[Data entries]

━━━━━━━━━━

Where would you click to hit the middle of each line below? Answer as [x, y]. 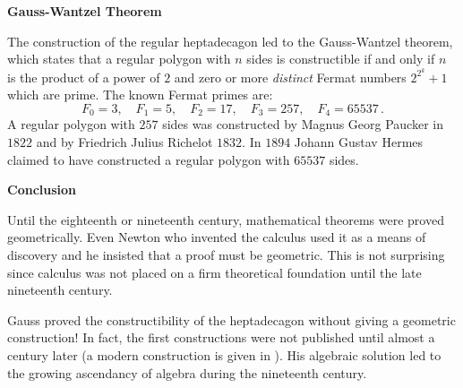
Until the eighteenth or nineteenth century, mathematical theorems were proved [226, 219]
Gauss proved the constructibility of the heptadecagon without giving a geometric [231, 319]
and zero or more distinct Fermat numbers [290, 77]
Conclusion [42, 190]
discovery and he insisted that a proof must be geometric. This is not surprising [226, 255]
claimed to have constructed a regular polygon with [149, 159]
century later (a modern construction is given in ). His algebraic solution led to [224, 355]
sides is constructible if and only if [341, 59]
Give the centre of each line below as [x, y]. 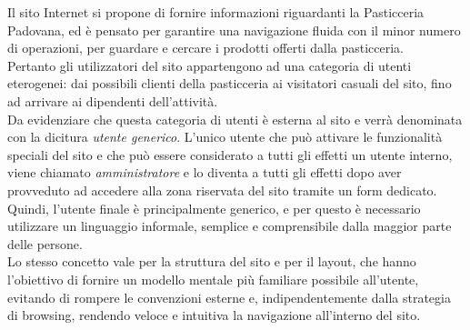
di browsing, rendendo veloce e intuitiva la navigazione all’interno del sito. [214, 315]
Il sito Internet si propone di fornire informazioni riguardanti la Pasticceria [216, 12]
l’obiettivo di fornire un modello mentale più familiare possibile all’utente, [213, 279]
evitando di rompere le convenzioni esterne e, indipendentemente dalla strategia [229, 297]
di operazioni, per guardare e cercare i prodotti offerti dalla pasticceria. [206, 48]
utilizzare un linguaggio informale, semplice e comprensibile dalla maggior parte [230, 226]
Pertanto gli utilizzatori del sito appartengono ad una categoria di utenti [210, 65]
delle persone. [45, 243]
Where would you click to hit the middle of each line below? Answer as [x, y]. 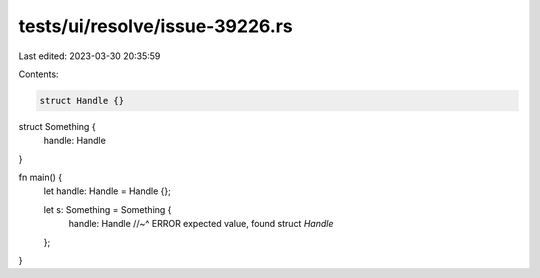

━━━━━━━━━━

To do » A precise repetition of every entry, free of pictures, is the expected answer.

Expected answer »
Where would you click to hit the middle of each line below? Answer as [x, y]. 
Until the eighteenth or nineteenth century, mathematical theorems were proved [226, 219]
Gauss proved the constructibility of the heptadecagon without giving a geometric [231, 319]
and zero or more distinct Fermat numbers [290, 77]
Conclusion [42, 190]
discovery and he insisted that a proof must be geometric. This is not surprising [226, 255]
claimed to have constructed a regular polygon with [149, 159]
century later (a modern construction is given in ). His algebraic solution led to [224, 355]
sides is constructible if and only if [341, 59]
Give the centre of each line below as [x, y]. 
di browsing, rendendo veloce e intuitiva la navigazione all’interno del sito. [214, 315]
Il sito Internet si propone di fornire informazioni riguardanti la Pasticceria [216, 12]
l’obiettivo di fornire un modello mentale più familiare possibile all’utente, [213, 279]
evitando di rompere le convenzioni esterne e, indipendentemente dalla strategia [229, 297]
di operazioni, per guardare e cercare i prodotti offerti dalla pasticceria. [206, 48]
utilizzare un linguaggio informale, semplice e comprensibile dalla maggior parte [230, 226]
Pertanto gli utilizzatori del sito appartengono ad una categoria di utenti [210, 65]
delle persone. [45, 243]
Where would you click to hit the middle of each line below? Answer as [x, y]. 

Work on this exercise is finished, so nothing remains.